Das erste fast gleichlautende Urteil kam vom Landgerichts München im März 2018 nach einer Klage der Verbraucherzentrale Nordrhein-Westfalen.

Bei Amazons Dash-Button Bestellungen  wird der Kunde erst nach der Bestellung informiert, zu welchem Preis er eine Ware bestellt und welches Produkt er tatsächlich bestellt hat. Zwar hat der Kunde danach noch einmal die Gelegenheit zu entscheiden welches Produkt bestellt werden soll, wenn er den Knopf betätigt. Allerdings steht in den Amazon Nutzungsbedingungen, dass er damit einverstanden ist, wenn sich das mit dem Knopf verbundene Produkt ändert und auch ein anderer Preis verlangt werden kann als zum Zeitpunkt der Einrichtung des Dash-Buttons.

Was soll das?

Ich weiß nicht was ich wirklich kaufe und zu welchem Preis? Damit wird die bürgerliche Vertragsfreiheit völlig zu Lasten des Kunden verdreht!

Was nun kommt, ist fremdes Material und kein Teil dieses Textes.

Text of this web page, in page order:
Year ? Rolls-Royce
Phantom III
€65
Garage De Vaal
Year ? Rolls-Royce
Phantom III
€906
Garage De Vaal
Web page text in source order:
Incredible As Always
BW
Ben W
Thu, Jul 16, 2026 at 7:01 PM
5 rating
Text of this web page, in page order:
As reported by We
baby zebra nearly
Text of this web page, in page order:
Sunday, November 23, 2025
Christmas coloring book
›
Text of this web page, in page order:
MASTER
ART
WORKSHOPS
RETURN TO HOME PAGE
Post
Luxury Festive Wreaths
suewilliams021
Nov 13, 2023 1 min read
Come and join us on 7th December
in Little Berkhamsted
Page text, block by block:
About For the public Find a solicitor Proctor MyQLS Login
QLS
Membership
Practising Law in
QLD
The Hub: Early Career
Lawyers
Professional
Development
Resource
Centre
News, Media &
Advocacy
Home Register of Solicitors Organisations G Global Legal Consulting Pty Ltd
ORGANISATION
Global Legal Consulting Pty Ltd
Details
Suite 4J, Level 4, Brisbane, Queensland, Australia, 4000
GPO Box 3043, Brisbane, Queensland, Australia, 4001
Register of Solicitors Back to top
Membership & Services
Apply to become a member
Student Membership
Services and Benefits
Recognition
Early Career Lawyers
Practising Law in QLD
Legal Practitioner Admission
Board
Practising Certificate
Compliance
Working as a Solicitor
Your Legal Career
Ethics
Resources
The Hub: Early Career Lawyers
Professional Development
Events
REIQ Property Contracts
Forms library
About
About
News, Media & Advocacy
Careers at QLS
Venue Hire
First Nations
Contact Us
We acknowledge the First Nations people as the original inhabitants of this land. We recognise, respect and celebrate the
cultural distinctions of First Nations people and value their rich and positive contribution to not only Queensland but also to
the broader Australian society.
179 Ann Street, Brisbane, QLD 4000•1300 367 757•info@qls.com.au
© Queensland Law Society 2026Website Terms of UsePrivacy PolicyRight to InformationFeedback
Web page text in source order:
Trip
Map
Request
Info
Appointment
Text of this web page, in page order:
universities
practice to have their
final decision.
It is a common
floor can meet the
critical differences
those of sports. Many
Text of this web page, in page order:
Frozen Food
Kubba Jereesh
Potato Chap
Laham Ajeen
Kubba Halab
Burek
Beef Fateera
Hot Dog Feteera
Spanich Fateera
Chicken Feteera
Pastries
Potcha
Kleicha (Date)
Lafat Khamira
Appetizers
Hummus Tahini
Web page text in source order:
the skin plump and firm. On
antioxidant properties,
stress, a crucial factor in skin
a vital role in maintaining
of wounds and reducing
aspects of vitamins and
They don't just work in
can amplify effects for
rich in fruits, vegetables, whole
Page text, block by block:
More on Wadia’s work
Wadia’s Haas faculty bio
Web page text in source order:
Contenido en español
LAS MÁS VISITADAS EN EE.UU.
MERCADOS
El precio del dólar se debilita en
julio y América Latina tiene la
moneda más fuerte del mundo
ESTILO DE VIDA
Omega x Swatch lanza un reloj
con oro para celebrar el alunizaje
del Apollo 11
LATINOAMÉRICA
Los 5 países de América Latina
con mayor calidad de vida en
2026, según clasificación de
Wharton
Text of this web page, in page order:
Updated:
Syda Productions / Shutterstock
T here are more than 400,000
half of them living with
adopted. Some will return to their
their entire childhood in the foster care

Amazon gibt keine Auskunft darüber wie viele Kunden dieses Verfahren überhaupt nutzen – ab jetzt erstmal niemand mehr! Das Kölner Institut für Handelsforschung meint, dass Bestellknöpfe nur eine Übergangslösung wären, die von Sprachsteuerung und Smart-Home-Geräten abgelöst werden. Ach so, dann kauft mein Kühlschrank ein, wie es ihm gefällt …

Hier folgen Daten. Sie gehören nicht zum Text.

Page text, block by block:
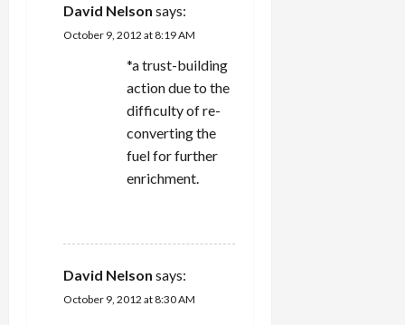
David Nelson says:
October 9, 2012 at 8:19 AM
*a trust-building
action due to the
difficulty of re-
converting the
fuel for further
enrichment.
David Nelson says:
October 9, 2012 at 8:30 AM
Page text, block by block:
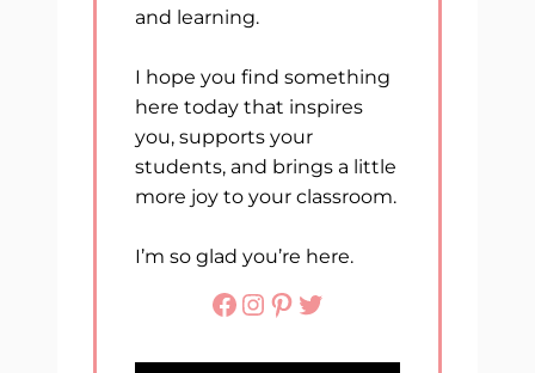
and learning.
I hope you find something
here today that inspires
you, supports your
students, and brings a little
more joy to your classroom.
I’m so glad you’re here.
Facebook
Instagram
Pinterest
Twitter
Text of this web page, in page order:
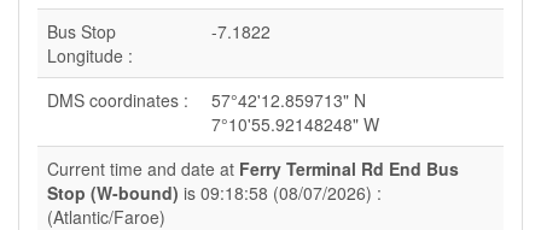
Bus Stop
Longitude :
-7.1822
DMS coordinates :
57°42'12.859713" N
7°10'55.92148248" W
Current time and date at Ferry Terminal Rd End Bus
Stop (W-bound) is 09:18:58 (08/07/2026) :
(Atlantic/Faroe)
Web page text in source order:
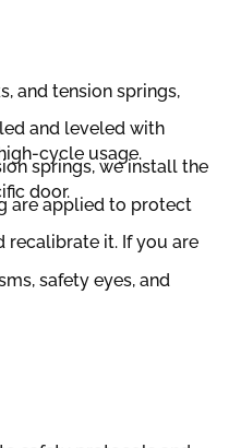
and tension springs,
and leveled with
cycle usage.
springs, we install the
door.
are applied to protect
recalibrate it. If you are
safety eyes, and
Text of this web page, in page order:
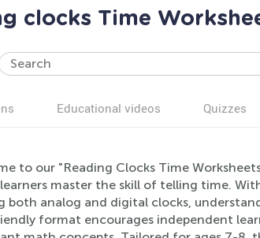
clocks Time
Educational videos Quizzes
to our "Reading Clocks Time
master the skill of telling time.
both analog and digital clocks,
format encourages independent
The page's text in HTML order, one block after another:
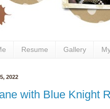
Resume Gallery
2022
with Blue Knight
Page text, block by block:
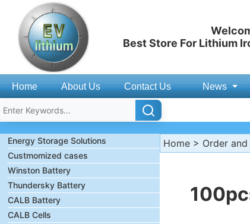
Best Store For Lithium
Home About Us Contact Us News
Energy Storage Solutions
Custmomized cases
Winston Battery
Thundersky Battery
CALB Battery
CALB Cells
Home> Order
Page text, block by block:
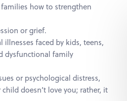
how to strengthen
or grief.
faced by kids, teens,
dysfunctional family
or psychological distress,
doesn’t love you; rather, it
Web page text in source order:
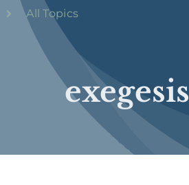
exegesis
All Topics
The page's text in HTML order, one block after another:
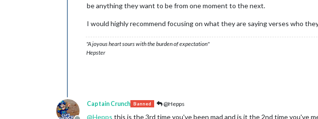
be anything they want to be from one moment to the next.
I would highly recommend focusing on what they are saying verses who
"A joyous heart sours with the burden of expectation"
Hepster
Captain Crunch Banned @Hepps
@Hepps this is the 3rd time you've been mad and is it the 2nd time you've
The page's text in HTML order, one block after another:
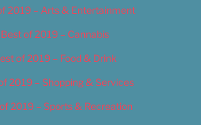
2019 – Arts & Entertainment
Best of 2019 – Cannabis
of 2019 – Food & Drink
2019 – Shopping & Services
2019 – Sports & Recreation
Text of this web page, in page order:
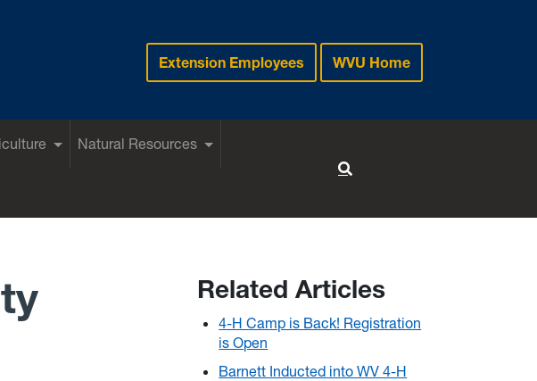
Extension Employees WVU Home
Natural Resources
Related Articles
4-H Camp is Back! Registration
is Open
Barnett Inducted into WV 4-H
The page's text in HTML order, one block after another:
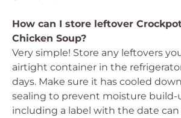
How can I store leftover
Chicken Soup?
Very simple! Store any leftovers
airtight container in the
days. Make sure it has cooled
sealing to prevent moisture build-
including a label with the date
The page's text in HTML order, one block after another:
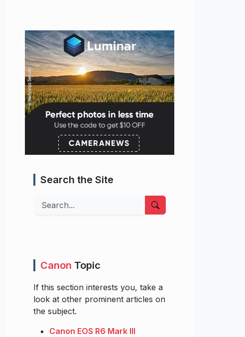
Search the Site
Search
Canon Topic
If this section interests you, take a
look at other prominent articles on
the subject.
Canon EOS R6 Mark III

Amazon ist jedenfalls mehr als enttäuscht und will gegen das Urteil vorgehen: „Das heutige Urteil ist nicht nur innovationsfeindlich – es hindert Kunden auch daran, selbst eine informierte Entscheidung darüber zu treffen, ob ihnen ein Service wie der Dash Button ein bequemes Einkaufserlebnis ermöglicht.“

Mehr dazu bei https://www.golem.de/news/dash-buttons-gericht-verbietet-amazons-einkaufsknopf-1901-138647.html
und https://www.aktion-freiheitstattangst.org/de/articles/6756-20190114-einkaufen-ohne-wissen-ueber-preis-und-ware.htm

[Die Meinung der/s Autor*in entspricht nicht notwendigerweise der der Redaktion]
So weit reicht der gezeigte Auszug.